▸ Records from a collection:
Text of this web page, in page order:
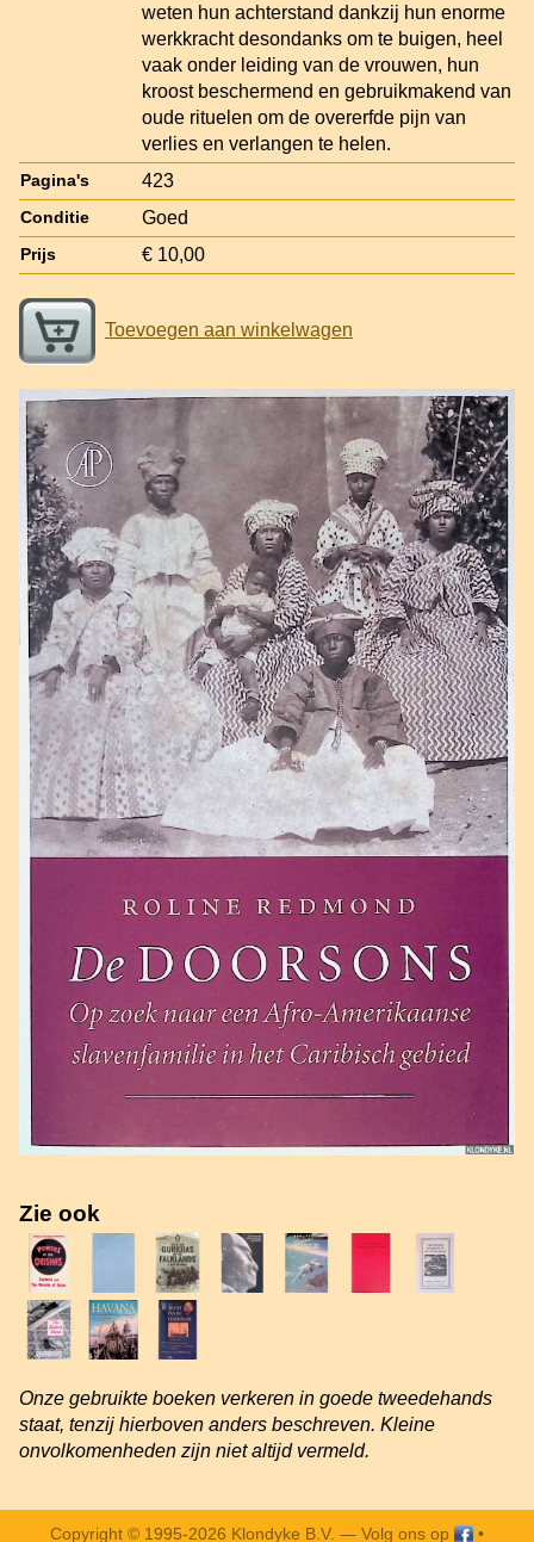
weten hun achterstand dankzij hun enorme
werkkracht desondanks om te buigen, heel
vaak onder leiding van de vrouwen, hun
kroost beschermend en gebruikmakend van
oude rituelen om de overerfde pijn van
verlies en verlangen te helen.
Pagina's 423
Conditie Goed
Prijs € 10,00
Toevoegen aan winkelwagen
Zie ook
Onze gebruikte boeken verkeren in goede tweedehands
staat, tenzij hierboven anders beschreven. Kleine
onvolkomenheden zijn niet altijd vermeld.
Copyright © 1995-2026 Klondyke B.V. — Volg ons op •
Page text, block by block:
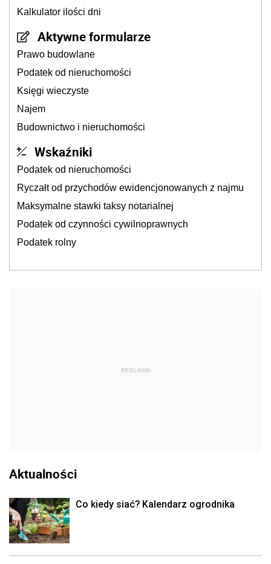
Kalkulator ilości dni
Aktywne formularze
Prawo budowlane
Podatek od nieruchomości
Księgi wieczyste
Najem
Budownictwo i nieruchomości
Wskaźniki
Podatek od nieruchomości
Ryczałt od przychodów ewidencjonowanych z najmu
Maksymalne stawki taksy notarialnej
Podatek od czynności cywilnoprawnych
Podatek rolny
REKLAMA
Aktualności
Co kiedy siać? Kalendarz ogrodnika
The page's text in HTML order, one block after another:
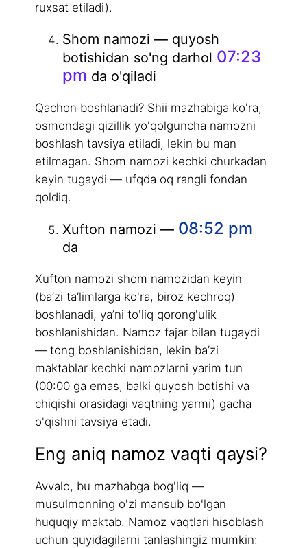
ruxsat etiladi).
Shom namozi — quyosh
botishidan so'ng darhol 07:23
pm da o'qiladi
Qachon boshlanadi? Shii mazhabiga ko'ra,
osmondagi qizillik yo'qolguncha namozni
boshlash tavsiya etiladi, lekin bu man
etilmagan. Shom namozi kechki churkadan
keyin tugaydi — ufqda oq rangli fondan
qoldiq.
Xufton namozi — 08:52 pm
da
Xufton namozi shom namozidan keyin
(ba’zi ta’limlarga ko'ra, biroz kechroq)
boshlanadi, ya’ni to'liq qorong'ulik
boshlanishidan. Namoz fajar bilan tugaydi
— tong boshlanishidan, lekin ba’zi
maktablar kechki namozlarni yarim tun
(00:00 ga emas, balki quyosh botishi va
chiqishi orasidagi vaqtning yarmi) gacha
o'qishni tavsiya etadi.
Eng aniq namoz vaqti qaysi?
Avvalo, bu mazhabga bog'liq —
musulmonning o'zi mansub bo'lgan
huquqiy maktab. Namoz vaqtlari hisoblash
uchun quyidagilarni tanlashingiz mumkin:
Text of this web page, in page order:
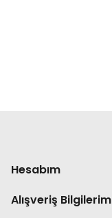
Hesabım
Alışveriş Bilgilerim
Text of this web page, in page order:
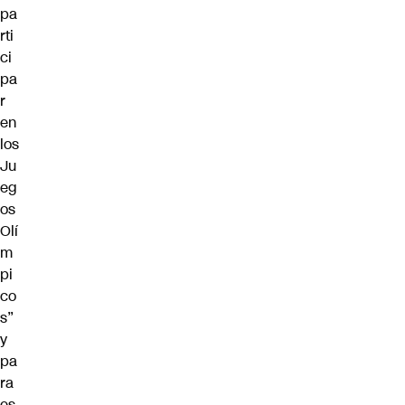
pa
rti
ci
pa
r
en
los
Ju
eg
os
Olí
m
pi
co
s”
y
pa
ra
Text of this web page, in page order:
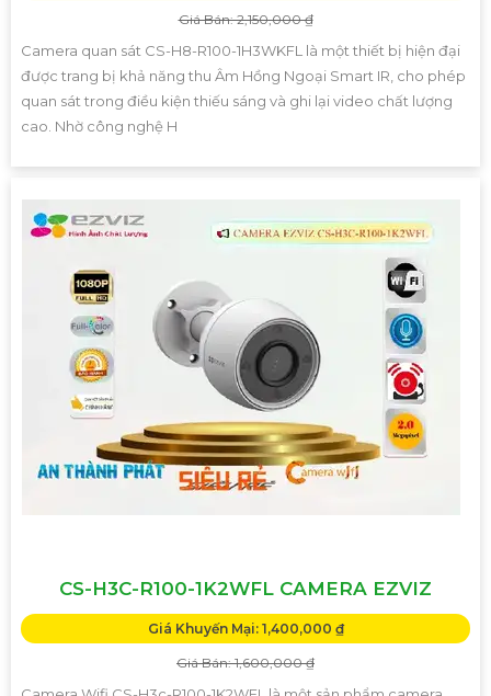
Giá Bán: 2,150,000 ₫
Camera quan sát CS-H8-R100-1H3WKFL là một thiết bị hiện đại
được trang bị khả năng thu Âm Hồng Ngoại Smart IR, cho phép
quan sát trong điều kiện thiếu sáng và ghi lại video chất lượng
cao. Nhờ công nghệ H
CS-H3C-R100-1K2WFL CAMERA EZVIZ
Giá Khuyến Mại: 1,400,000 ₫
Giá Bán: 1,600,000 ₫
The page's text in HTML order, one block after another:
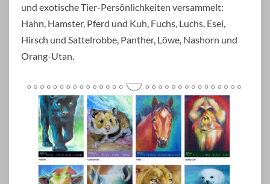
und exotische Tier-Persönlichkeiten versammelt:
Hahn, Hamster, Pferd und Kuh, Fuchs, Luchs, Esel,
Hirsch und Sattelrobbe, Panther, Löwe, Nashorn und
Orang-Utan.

* * *

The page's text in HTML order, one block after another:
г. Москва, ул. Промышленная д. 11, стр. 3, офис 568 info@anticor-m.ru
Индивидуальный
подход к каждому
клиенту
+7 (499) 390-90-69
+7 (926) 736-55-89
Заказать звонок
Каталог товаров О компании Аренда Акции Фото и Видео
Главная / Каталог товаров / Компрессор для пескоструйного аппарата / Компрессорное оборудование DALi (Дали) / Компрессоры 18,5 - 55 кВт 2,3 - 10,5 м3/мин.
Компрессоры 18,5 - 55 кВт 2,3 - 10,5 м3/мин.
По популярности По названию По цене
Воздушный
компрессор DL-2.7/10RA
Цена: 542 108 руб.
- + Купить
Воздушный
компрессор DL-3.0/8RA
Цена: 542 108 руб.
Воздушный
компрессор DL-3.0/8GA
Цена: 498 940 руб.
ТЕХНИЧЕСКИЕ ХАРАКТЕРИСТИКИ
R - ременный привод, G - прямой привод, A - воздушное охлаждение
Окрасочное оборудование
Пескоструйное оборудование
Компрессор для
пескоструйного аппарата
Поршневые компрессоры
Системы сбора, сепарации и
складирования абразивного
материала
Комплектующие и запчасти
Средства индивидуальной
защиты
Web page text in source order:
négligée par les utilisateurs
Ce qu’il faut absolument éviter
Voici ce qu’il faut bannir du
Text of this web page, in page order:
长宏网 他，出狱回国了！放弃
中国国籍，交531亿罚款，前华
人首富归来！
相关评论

▸ Problem statement: Only lines with the word "boshlanadi" go in the answer. Take them all from the entries above.

▸ Solution to this task:
Qachon boshlanadi? Shii mazhabiga ko'ra,
boshlanadi, ya’ni to'liq qorong'ulik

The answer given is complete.